(Stored records)

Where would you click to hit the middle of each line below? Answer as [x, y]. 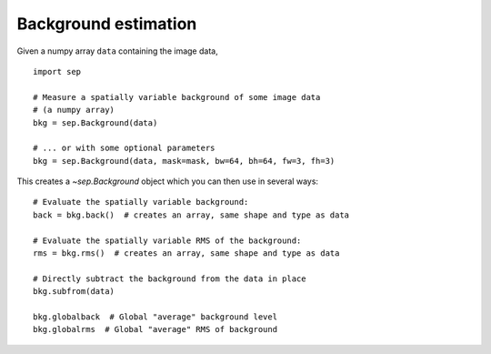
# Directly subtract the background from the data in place [170, 278]
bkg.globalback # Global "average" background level [155, 317]
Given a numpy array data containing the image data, [117, 51]
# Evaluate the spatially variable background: [141, 202]
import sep [57, 71]
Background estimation [107, 24]
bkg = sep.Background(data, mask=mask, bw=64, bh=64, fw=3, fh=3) [184, 161]
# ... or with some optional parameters [124, 148]
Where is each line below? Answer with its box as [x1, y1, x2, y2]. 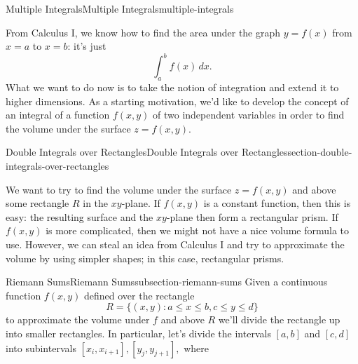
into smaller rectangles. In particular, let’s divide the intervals [6, 325, 271, 340]
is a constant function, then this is [203, 196, 351, 210]
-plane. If [121, 196, 160, 210]
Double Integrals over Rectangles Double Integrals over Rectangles [6, 144, 288, 159]
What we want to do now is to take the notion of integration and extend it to [6, 80, 339, 95]
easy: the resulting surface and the [6, 209, 153, 224]
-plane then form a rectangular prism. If [166, 209, 338, 224]
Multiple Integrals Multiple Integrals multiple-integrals [6, 1, 234, 15]
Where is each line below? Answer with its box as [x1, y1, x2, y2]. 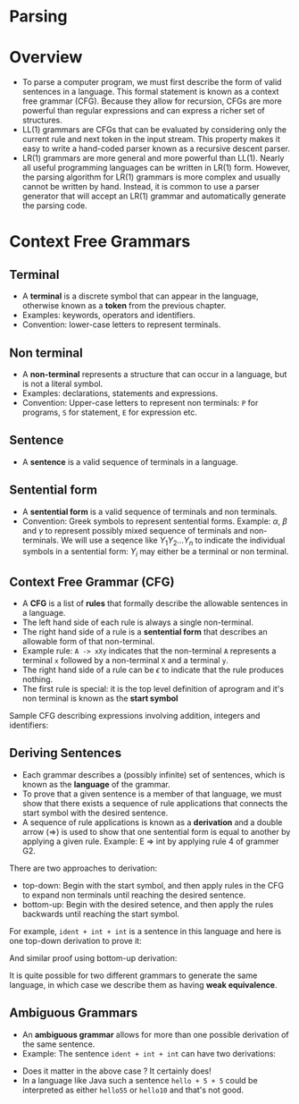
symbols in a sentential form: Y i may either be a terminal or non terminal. [21, 546, 289, 560]
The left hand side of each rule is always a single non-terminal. [21, 617, 254, 628]
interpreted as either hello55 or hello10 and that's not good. [21, 1084, 244, 1095]
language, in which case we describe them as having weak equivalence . [9, 979, 278, 990]
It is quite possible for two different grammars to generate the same [9, 970, 258, 981]
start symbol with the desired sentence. [21, 807, 169, 818]
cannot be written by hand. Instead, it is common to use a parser [21, 181, 261, 192]
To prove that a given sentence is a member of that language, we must [21, 788, 282, 799]
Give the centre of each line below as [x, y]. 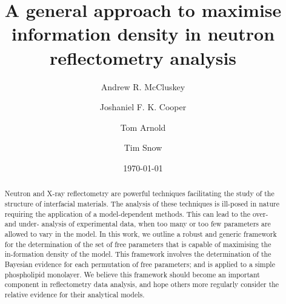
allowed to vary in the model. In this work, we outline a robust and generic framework [141, 233]
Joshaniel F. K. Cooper [143, 107]
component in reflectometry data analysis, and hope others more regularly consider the [142, 284]
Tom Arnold [143, 127]
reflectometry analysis [143, 57]
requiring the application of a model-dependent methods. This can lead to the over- [136, 213]
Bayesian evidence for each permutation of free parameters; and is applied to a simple [140, 264]
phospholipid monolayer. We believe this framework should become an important [132, 274]
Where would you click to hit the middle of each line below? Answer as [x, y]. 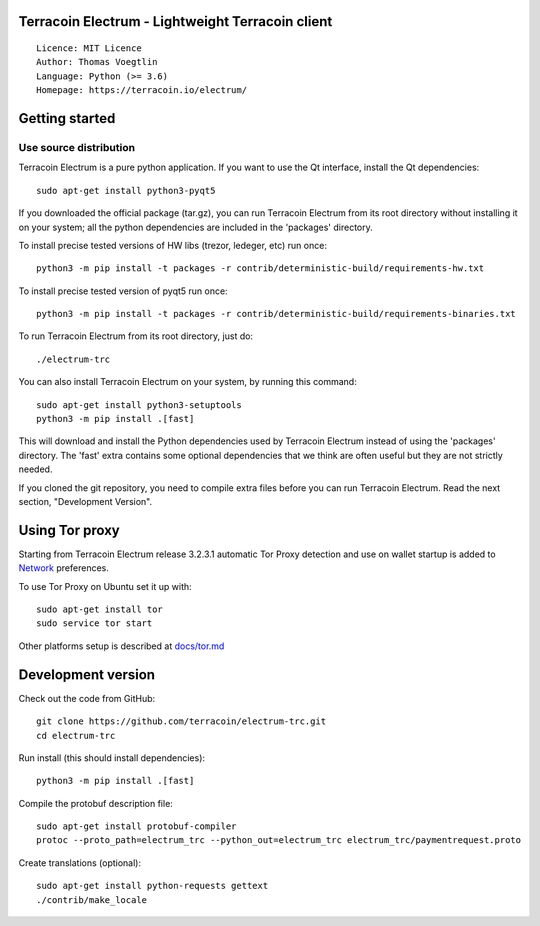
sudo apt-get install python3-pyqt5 [126, 190]
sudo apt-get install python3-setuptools [139, 404]
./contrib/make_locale [92, 899]
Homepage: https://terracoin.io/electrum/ [142, 90]
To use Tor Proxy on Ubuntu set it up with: [105, 586]
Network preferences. [63, 568]
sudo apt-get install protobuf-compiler [136, 826]
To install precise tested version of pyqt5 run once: [123, 291]
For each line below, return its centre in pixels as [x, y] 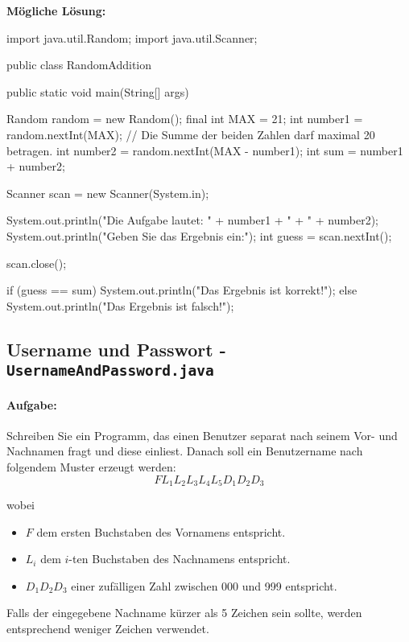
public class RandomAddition [79, 65]
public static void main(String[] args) [98, 91]
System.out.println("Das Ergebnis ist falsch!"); [120, 305]
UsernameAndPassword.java [110, 371]
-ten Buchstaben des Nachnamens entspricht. [180, 559]
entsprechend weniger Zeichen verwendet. [108, 629]
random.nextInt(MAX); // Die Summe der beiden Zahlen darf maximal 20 [191, 134]
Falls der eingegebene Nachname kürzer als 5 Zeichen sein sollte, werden [184, 613]
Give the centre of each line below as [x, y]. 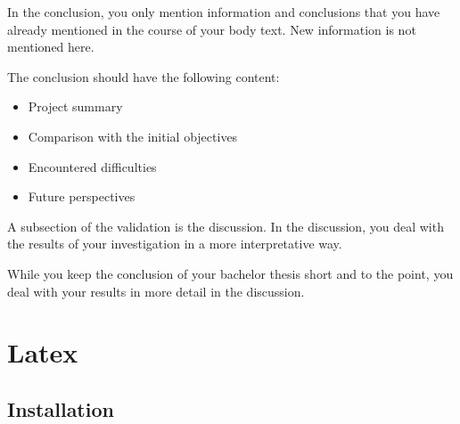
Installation [61, 408]
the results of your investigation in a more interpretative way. [175, 244]
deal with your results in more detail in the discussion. [156, 291]
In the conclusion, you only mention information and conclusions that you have [224, 12]
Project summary [75, 106]
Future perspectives [82, 196]
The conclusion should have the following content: [144, 76]
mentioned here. [51, 47]
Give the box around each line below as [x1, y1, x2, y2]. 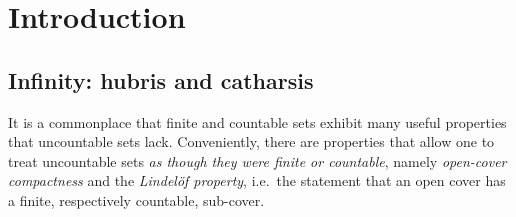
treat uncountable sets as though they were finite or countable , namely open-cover [8, 150, 507, 171]
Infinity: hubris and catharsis [8, 64, 314, 95]
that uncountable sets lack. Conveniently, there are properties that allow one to [8, 131, 495, 152]
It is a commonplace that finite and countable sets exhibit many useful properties [8, 111, 507, 132]
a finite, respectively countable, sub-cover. [8, 189, 265, 210]
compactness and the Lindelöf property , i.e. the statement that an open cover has [8, 170, 506, 191]
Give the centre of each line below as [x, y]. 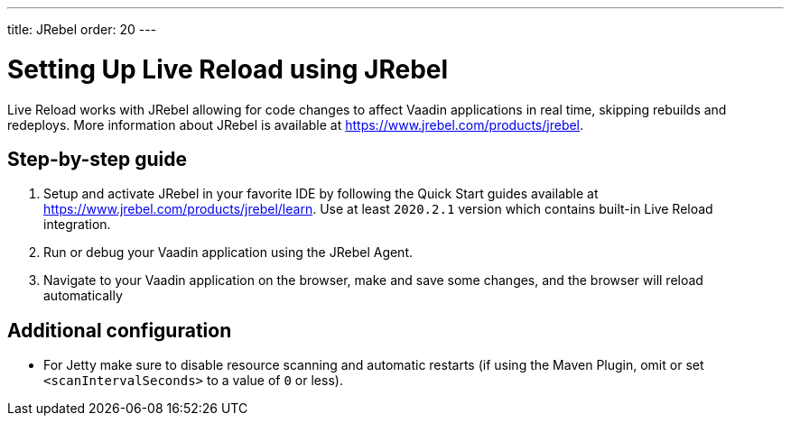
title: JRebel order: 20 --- [82, 29]
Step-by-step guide [98, 159]
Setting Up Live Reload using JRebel [228, 69]
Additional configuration [120, 330]
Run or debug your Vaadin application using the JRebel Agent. [228, 253]
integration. [77, 225]
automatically [83, 296]
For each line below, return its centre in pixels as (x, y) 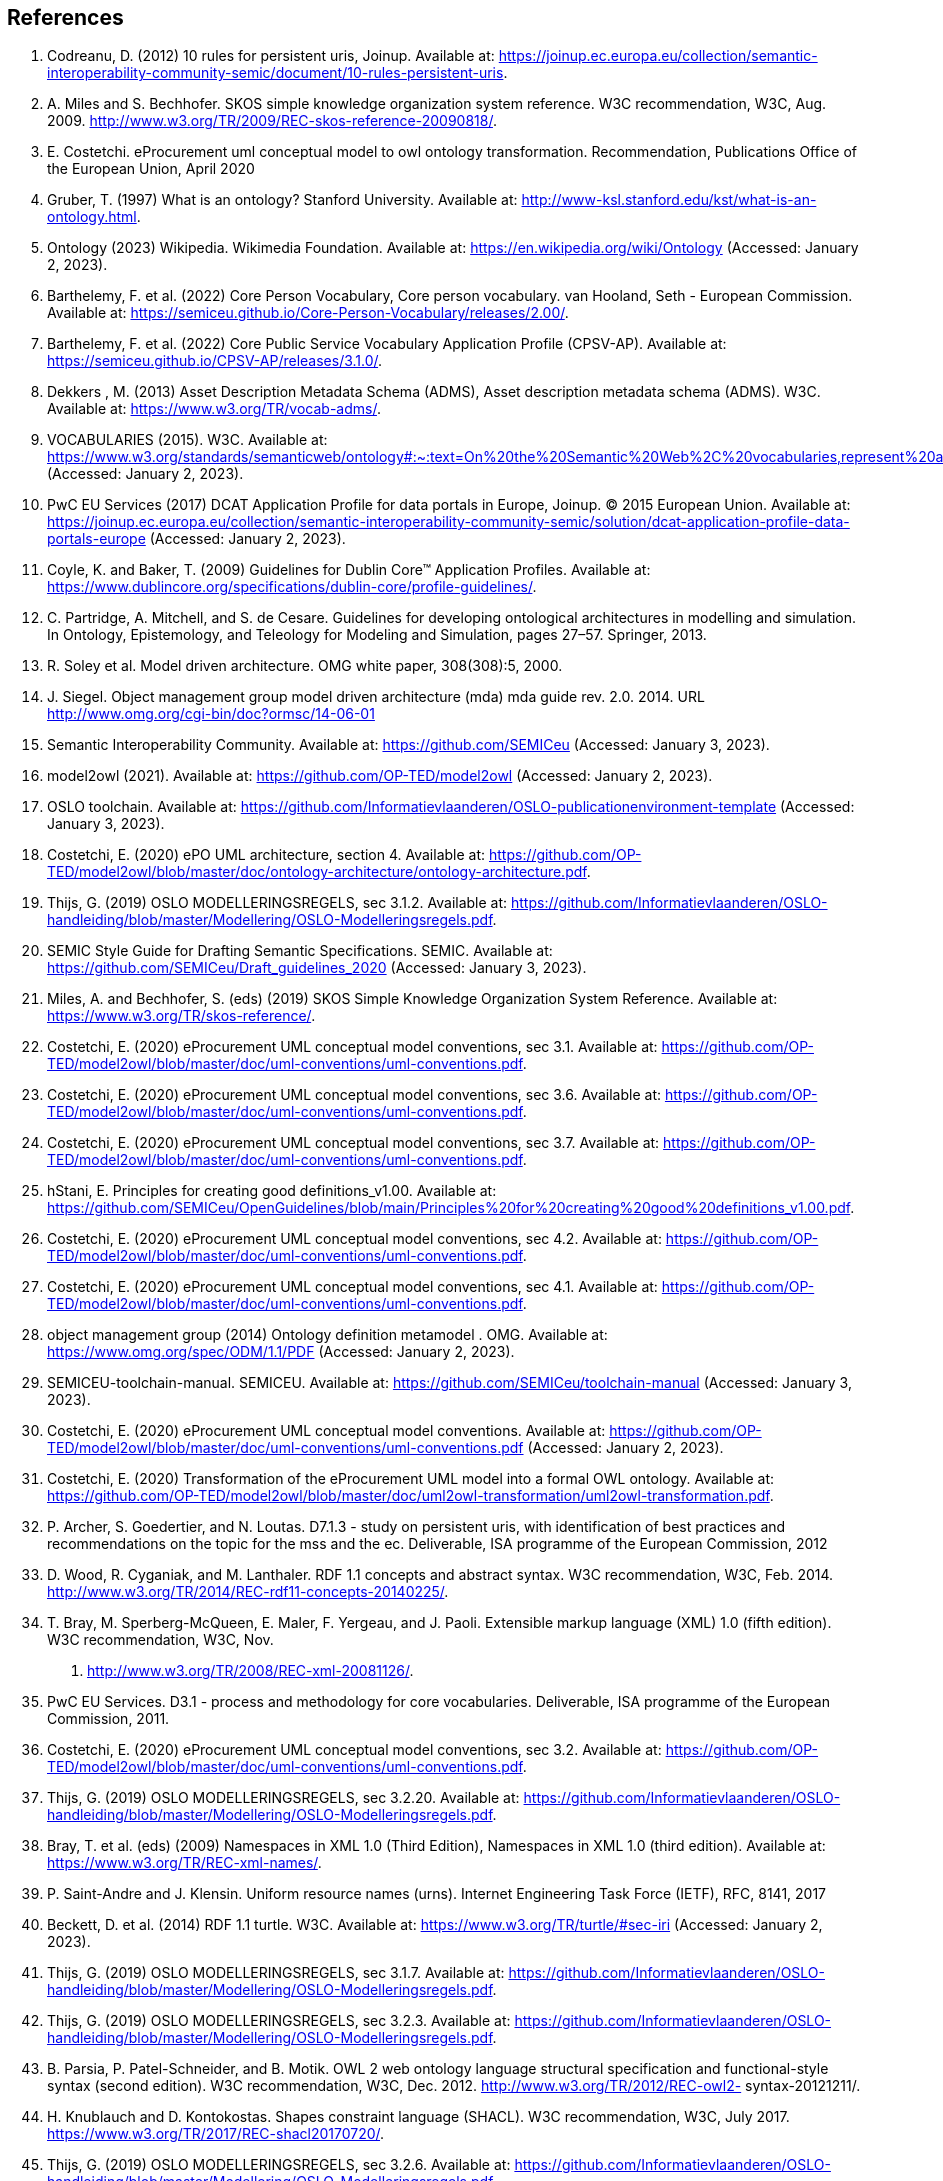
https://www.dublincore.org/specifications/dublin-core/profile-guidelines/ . (292, 587)
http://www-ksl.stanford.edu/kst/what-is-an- (669, 200)
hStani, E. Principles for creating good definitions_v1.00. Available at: (272, 1191)
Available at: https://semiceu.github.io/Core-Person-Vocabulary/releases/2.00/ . (308, 313)
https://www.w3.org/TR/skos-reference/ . (181, 1016)
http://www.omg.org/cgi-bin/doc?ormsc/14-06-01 (211, 714)
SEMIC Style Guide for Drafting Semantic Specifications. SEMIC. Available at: (300, 951)
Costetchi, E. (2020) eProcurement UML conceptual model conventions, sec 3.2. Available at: (354, 1750)

**Task instructions:**
When repeating the entries, leave out every picture and keep the rest exact.

**Output below:**
Where would you click to hit the middle of each line below? Answer as [x, y]. 
# Directly subtract the background from the data in place [170, 278]
bkg.globalback # Global "average" background level [155, 317]
Given a numpy array data containing the image data, [117, 51]
# Evaluate the spatially variable background: [141, 202]
import sep [57, 71]
Background estimation [107, 24]
bkg = sep.Background(data, mask=mask, bw=64, bh=64, fw=3, fh=3) [184, 161]
# ... or with some optional parameters [124, 148]
Where is each line below? Answer with its box as [x1, y1, x2, y2]. 
into smaller rectangles. In particular, let’s divide the intervals [6, 325, 271, 340]
is a constant function, then this is [203, 196, 351, 210]
-plane. If [121, 196, 160, 210]
Double Integrals over Rectangles Double Integrals over Rectangles [6, 144, 288, 159]
What we want to do now is to take the notion of integration and extend it to [6, 80, 339, 95]
easy: the resulting surface and the [6, 209, 153, 224]
-plane then form a rectangular prism. If [166, 209, 338, 224]
Multiple Integrals Multiple Integrals multiple-integrals [6, 1, 234, 15]
Where is each line below? Answer with its box as [x1, y1, x2, y2]. 
symbols in a sentential form: Y i may either be a terminal or non terminal. [21, 546, 289, 560]
The left hand side of each rule is always a single non-terminal. [21, 617, 254, 628]
interpreted as either hello55 or hello10 and that's not good. [21, 1084, 244, 1095]
language, in which case we describe them as having weak equivalence . [9, 979, 278, 990]
It is quite possible for two different grammars to generate the same [9, 970, 258, 981]
start symbol with the desired sentence. [21, 807, 169, 818]
cannot be written by hand. Instead, it is common to use a parser [21, 181, 261, 192]
To prove that a given sentence is a member of that language, we must [21, 788, 282, 799]
Give the centre of each line below as [x, y]. 
allowed to vary in the model. In this work, we outline a robust and generic framework [141, 233]
Joshaniel F. K. Cooper [143, 107]
component in reflectometry data analysis, and hope others more regularly consider the [142, 284]
Tom Arnold [143, 127]
reflectometry analysis [143, 57]
requiring the application of a model-dependent methods. This can lead to the over- [136, 213]
Bayesian evidence for each permutation of free parameters; and is applied to a simple [140, 264]
phospholipid monolayer. We believe this framework should become an important [132, 274]
Where would you click to hit the middle of each line below? Answer as [x, y]. 
sudo apt-get install python3-pyqt5 [126, 190]
sudo apt-get install python3-setuptools [139, 404]
./contrib/make_locale [92, 899]
Homepage: https://terracoin.io/electrum/ [142, 90]
To use Tor Proxy on Ubuntu set it up with: [105, 586]
Network preferences. [63, 568]
sudo apt-get install protobuf-compiler [136, 826]
To install precise tested version of pyqt5 run once: [123, 291]
For each line below, return its centre in pixels as [x, y] 
public class RandomAddition [79, 65]
public static void main(String[] args) [98, 91]
System.out.println("Das Ergebnis ist falsch!"); [120, 305]
UsernameAndPassword.java [110, 371]
-ten Buchstaben des Nachnamens entspricht. [180, 559]
entsprechend weniger Zeichen verwendet. [108, 629]
random.nextInt(MAX); // Die Summe der beiden Zahlen darf maximal 20 [191, 134]
Falls der eingegebene Nachname kürzer als 5 Zeichen sein sollte, werden [184, 613]
Give the centre of each line below as [x, y]. 
Installation [61, 408]
the results of your investigation in a more interpretative way. [175, 244]
deal with your results in more detail in the discussion. [156, 291]
In the conclusion, you only mention information and conclusions that you have [224, 12]
Project summary [75, 106]
Future perspectives [82, 196]
The conclusion should have the following content: [144, 76]
mentioned here. [51, 47]
Give the box around each line below as [x1, y1, x2, y2]. 
treat uncountable sets as though they were finite or countable , namely open-cover [8, 150, 507, 171]
Infinity: hubris and catharsis [8, 64, 314, 95]
that uncountable sets lack. Conveniently, there are properties that allow one to [8, 131, 495, 152]
It is a commonplace that finite and countable sets exhibit many useful properties [8, 111, 507, 132]
a finite, respectively countable, sub-cover. [8, 189, 265, 210]
compactness and the Lindelöf property , i.e. the statement that an open cover has [8, 170, 506, 191]
Give the centre of each line below as [x, y]. 
title: JRebel order: 20 --- [82, 29]
Step-by-step guide [98, 159]
Setting Up Live Reload using JRebel [228, 69]
Additional configuration [120, 330]
Run or debug your Vaadin application using the JRebel Agent. [228, 253]
integration. [77, 225]
automatically [83, 296]
For each line below, return its centre in pixels as (x, y) 
https://www.dublincore.org/specifications/dublin-core/profile-guidelines/ . (292, 587)
http://www-ksl.stanford.edu/kst/what-is-an- (669, 200)
hStani, E. Principles for creating good definitions_v1.00. Available at: (272, 1191)
Available at: https://semiceu.github.io/Core-Person-Vocabulary/releases/2.00/ . (308, 313)
https://www.w3.org/TR/skos-reference/ . (181, 1016)
http://www.omg.org/cgi-bin/doc?ormsc/14-06-01 (211, 714)
SEMIC Style Guide for Drafting Semantic Specifications. SEMIC. Available at: (300, 951)
Costetchi, E. (2020) eProcurement UML conceptual model conventions, sec 3.2. Available at: (354, 1750)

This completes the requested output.